- Stored data:

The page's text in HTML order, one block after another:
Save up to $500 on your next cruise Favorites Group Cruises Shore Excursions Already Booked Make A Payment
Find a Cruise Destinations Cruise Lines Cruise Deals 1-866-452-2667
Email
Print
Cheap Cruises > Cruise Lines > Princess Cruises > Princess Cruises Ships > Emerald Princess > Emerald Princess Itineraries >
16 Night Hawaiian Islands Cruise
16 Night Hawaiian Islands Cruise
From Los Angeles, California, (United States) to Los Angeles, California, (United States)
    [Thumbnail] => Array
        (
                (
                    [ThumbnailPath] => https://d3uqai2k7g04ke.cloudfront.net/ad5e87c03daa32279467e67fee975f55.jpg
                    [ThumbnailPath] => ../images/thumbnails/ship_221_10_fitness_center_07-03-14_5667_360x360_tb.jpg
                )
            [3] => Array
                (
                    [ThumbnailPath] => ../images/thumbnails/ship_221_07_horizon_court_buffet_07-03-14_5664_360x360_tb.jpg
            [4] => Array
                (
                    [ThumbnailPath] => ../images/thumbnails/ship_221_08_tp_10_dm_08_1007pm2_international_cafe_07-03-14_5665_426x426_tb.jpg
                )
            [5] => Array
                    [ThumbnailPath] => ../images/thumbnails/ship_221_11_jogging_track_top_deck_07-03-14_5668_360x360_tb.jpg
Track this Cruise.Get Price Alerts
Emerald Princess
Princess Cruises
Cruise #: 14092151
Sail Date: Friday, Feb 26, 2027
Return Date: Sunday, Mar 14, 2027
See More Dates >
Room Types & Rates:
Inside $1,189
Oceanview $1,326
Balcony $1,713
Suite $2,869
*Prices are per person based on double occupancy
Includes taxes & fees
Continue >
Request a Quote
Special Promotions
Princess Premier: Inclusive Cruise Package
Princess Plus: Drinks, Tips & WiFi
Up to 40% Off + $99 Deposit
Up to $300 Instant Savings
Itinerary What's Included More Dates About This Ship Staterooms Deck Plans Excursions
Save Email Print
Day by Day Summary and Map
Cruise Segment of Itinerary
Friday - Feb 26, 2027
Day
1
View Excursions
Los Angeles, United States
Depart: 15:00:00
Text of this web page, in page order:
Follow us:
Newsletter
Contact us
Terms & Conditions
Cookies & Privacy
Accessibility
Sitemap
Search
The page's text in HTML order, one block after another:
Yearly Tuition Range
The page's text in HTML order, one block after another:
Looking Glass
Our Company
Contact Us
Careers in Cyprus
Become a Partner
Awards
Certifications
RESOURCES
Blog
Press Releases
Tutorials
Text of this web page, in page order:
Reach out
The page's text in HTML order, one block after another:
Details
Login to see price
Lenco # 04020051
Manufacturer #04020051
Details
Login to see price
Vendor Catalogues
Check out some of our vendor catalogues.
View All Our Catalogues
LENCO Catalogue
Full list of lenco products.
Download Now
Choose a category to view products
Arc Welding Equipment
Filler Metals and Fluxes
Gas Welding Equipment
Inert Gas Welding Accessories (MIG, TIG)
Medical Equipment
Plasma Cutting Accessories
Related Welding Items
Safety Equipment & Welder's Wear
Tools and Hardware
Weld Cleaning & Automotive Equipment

- EXERCISE OBJECTIVE: Print the entries above exactly as they were written, down to the last line.

- RESPONSE:
The page's text in HTML order, one block after another:
Save up to $500 on your next cruise Favorites Group Cruises Shore Excursions Already Booked Make A Payment
Find a Cruise Destinations Cruise Lines Cruise Deals 1-866-452-2667
Email
Print
Cheap Cruises > Cruise Lines > Princess Cruises > Princess Cruises Ships > Emerald Princess > Emerald Princess Itineraries >
16 Night Hawaiian Islands Cruise
16 Night Hawaiian Islands Cruise
From Los Angeles, California, (United States) to Los Angeles, California, (United States)
    [Thumbnail] => Array
        (
                (
                    [ThumbnailPath] => https://d3uqai2k7g04ke.cloudfront.net/ad5e87c03daa32279467e67fee975f55.jpg
                    [ThumbnailPath] => ../images/thumbnails/ship_221_10_fitness_center_07-03-14_5667_360x360_tb.jpg
                )
            [3] => Array
                (
                    [ThumbnailPath] => ../images/thumbnails/ship_221_07_horizon_court_buffet_07-03-14_5664_360x360_tb.jpg
            [4] => Array
                (
                    [ThumbnailPath] => ../images/thumbnails/ship_221_08_tp_10_dm_08_1007pm2_international_cafe_07-03-14_5665_426x426_tb.jpg
                )
            [5] => Array
                    [ThumbnailPath] => ../images/thumbnails/ship_221_11_jogging_track_top_deck_07-03-14_5668_360x360_tb.jpg
Track this Cruise.Get Price Alerts
Emerald Princess
Princess Cruises
Cruise #: 14092151
Sail Date: Friday, Feb 26, 2027
Return Date: Sunday, Mar 14, 2027
See More Dates >
Room Types & Rates:
Inside $1,189
Oceanview $1,326
Balcony $1,713
Suite $2,869
*Prices are per person based on double occupancy
Includes taxes & fees
Continue >
Request a Quote
Special Promotions
Princess Premier: Inclusive Cruise Package
Princess Plus: Drinks, Tips & WiFi
Up to 40% Off + $99 Deposit
Up to $300 Instant Savings
Itinerary What's Included More Dates About This Ship Staterooms Deck Plans Excursions
Save Email Print
Day by Day Summary and Map
Cruise Segment of Itinerary
Friday - Feb 26, 2027
Day
1
View Excursions
Los Angeles, United States
Depart: 15:00:00
Text of this web page, in page order:
Follow us:
Newsletter
Contact us
Terms & Conditions
Cookies & Privacy
Accessibility
Sitemap
Search
The page's text in HTML order, one block after another:
Yearly Tuition Range
The page's text in HTML order, one block after another:
Looking Glass
Our Company
Contact Us
Careers in Cyprus
Become a Partner
Awards
Certifications
RESOURCES
Blog
Press Releases
Tutorials
Text of this web page, in page order:
Reach out
The page's text in HTML order, one block after another:
Details
Login to see price
Lenco # 04020051
Manufacturer #04020051
Details
Login to see price
Vendor Catalogues
Check out some of our vendor catalogues.
View All Our Catalogues
LENCO Catalogue
Full list of lenco products.
Download Now
Choose a category to view products
Arc Welding Equipment
Filler Metals and Fluxes
Gas Welding Equipment
Inert Gas Welding Accessories (MIG, TIG)
Medical Equipment
Plasma Cutting Accessories
Related Welding Items
Safety Equipment & Welder's Wear
Tools and Hardware
Weld Cleaning & Automotive Equipment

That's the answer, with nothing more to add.